What is the pH of the solution created by combining 2.50 mL of the 0.10 M NaOH(aq) with 8.00 mL of the 0.10 M HCl(aq)?
I believe if my calculations are correct the answer is 1.28
however i do not know how to answer this question because it has a weak acid instead of a strong acid
What is the pH of the solution created by combining 2.50 mL of the 0.10 M NaOH(aq) with 8.00 mL of the 0.10 M HC2H3O2(aq)?
Furthermore, I have no idea what to do for this question...
What are the pH values if you take into account that the 8.00 mL of 0.10 M Acid was first diluted with 100 mL of water
hint: for the strong base& weak acid
steps
1. write the balanced eq of the acid and base
2. determine if moles H+ or OH- is in excess
3. determine amount of excess
4. determine Molarity of excess amount
5. solve for pH directly or by pOH if OH- is in excess
For the dilution: pH isn't affected by dilution unless it's in an extremely large ammount of water (I want to say a million liters but let's just say alot, I can't remember) In general it doesn't affect pH
Your first answer is correct
To find the pH of a solution created by combining a strong base (NaOH) with a strong acid (HCl), you can use the following steps:
1. Write the balanced equation for the reaction between NaOH and HCl:
NaOH + HCl → NaCl + H2O
2. Determine if moles of H+ or OH- are in excess. In this case, since NaOH is a strong base and HCl is a strong acid, the reaction goes to completion and all of the NaOH reacts with HCl. Therefore, there are no excess moles of H+ or OH-.
3. Determine the amount of excess. Since there is no excess, this step is not applicable.

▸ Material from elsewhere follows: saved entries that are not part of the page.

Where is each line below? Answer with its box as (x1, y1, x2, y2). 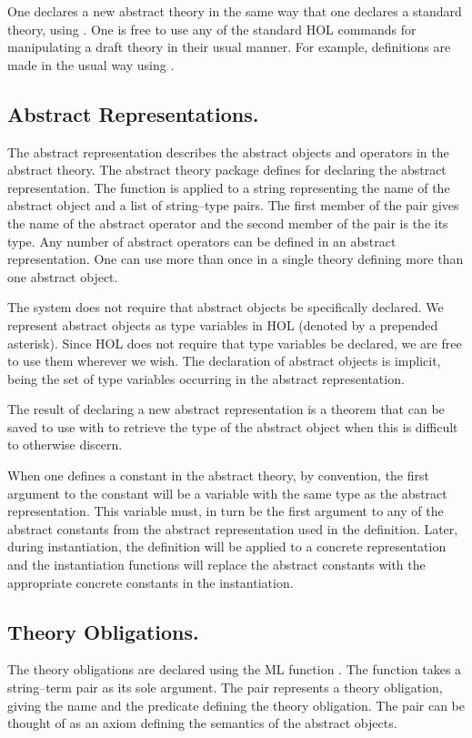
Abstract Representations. (7, 99, 259, 127)
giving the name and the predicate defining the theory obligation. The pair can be (7, 695, 465, 714)
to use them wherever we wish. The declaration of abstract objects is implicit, (7, 351, 441, 370)
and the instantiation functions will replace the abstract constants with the (7, 555, 426, 574)
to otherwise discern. (7, 435, 123, 454)
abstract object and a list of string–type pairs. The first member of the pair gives (7, 196, 459, 215)
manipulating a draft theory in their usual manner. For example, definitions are (7, 37, 451, 56)
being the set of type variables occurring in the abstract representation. (7, 369, 405, 388)

4. Determine the molarity of the excess amount. Since there is no excess, this step is not applicable.
5. Solve for pH directly or by pOH if OH- is in excess. In this case, since there is no excess OH-, we can calculate the pH directly.
To do so, we can use the equation for the reaction between HCl and NaOH to determine the moles of HCl that react with 2.50 mL of NaOH:
0.10 moles/L * 0.0025 L = 0.00025 moles of HCl
Since the reaction is 1:1, the number of moles of H+ produced is equal to the number of moles of HCl used.
So, we have 0.00025 moles of H+ in a total volume of 10.50 mL (2.50 mL + 8.00 mL). To find the molarity of H+ ions, we divide the moles of H+ by the total volume in liters:
0.00025 moles / 0.0105 L = 0.0238 M
Finally, to find the pH, we use the equation: pH = -log[H+]
pH = -log(0.0238) = 1.62
Therefore, the pH of the solution created by combining 2.50 mL of 0.10 M NaOH with 8.00 mL of 0.10 M HCl is approximately 1.62.
(Since you mentioned the answer as 1.28, please double-check your calculations to ensure accuracy.)
For the second question involving a weak acid, HC2H3O2 (acetic acid), the steps would be slightly different. Acetic acid is a weak acid, so the reaction doesn't go to completion. You would need to consider the dissociation constant (Ka) of acetic acid to determine the concentration of H+ ions in solution.
If you provide me with the Ka value for acetic acid, I can guide you through the process of finding the pH.